Figure Quality from a Production Standpoint
The final step in ensuring a good quality figure in your published paper is to make sure the submitted figure matches the production requirements of the journal. I’ll talk here specifically about JM3 requirements, but I don’t think they are much different from most other journals. A few of the largest publications, such as Nature or Science, employ professional editors who can reset a graph to the standards of the journal. For most publications, however, it is up to the author to get the graph right. Below are some hints, given to me by the SPIE publications staff, that will make the production process go more smoothly, and the resulting graph higher quality.
• Submit high-resolution figures. The quality of the published figure is only as good as the original file—it cannot be improved by the typesetter. A resolution of 100 dpi (dots per inch) looks great on your computer screen but is inadequate for print. A minimum of 300 dpi is required, but 600 dpi is preferred. Thus, a one-column wide photograph must be at least 1000 pixels across.
• Submit full-size figures (7 in. wide) but remember that they will, in general, be reduced 50% to fit within one column. Make sure that the fonts, lines and other elements of the graph will hold up to this reduction (see my font-size suggestions in the Excel example above). Try shrinking the graph 50% and printing it out yourself as a test.
• High-contrast color graphics are great for online viewing, but the figures still need to be readable in grayscale for black-and-white printing (unless you pay for color printing). Colors such as red and blue, which are easy to distinguish online, are the same shade of gray when printed in black and white. If lines or symbols must be distinguished in a legend or caption, use different line styles and symbols instead of relying solely on color.
• Don’t submit JPG files – the image compression often compromises the quality of the figure. TIF files have no compression, but if the file size is unmanageable try using “LZW” compression.

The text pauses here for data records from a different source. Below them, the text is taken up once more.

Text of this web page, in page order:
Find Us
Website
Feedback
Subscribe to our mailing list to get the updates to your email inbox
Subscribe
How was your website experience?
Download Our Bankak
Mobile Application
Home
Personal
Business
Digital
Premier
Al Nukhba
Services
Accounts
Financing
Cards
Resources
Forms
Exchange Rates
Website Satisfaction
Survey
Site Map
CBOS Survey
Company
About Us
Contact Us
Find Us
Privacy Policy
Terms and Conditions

• If a figure contains multiple parts, they should all be laid out in one file, not submitted as individual files. This is important because it lets the author determine how a figure should be arranged for the reader (horizontal versus vertical, for example, for proper comparison). The parts should be clearly labeled with (a), (b), etc. (lowercase Roman text in parentheses). Put the labels outside the graph area, either centered below the figure part or on the left near the bottom. For example, Fig. 4 was submitted as a single one-page file.
• For an x-y scatter plot in Excel, I generally copy and paste the figure into Microsoft Word (full 7 in. width), print it to a PDF file (one figure per PDF file), and then submit the PDF.
When presenting results, a good graph is like a good scientific theory—once you see it, everything just makes sense. But arriving at such a point takes care and consideration. In part 1 of this series on figures, I talked at a high level about what makes for good graphics. Here, I provided more pragmatic advice geared toward a specific type of graph—the ubiquitous x-y scatterplot. Keeping in mind the advice from both parts of this pair of editorials will, I hope, lead to graphs that help you, the author, achieve your goal of effective and efficient communication.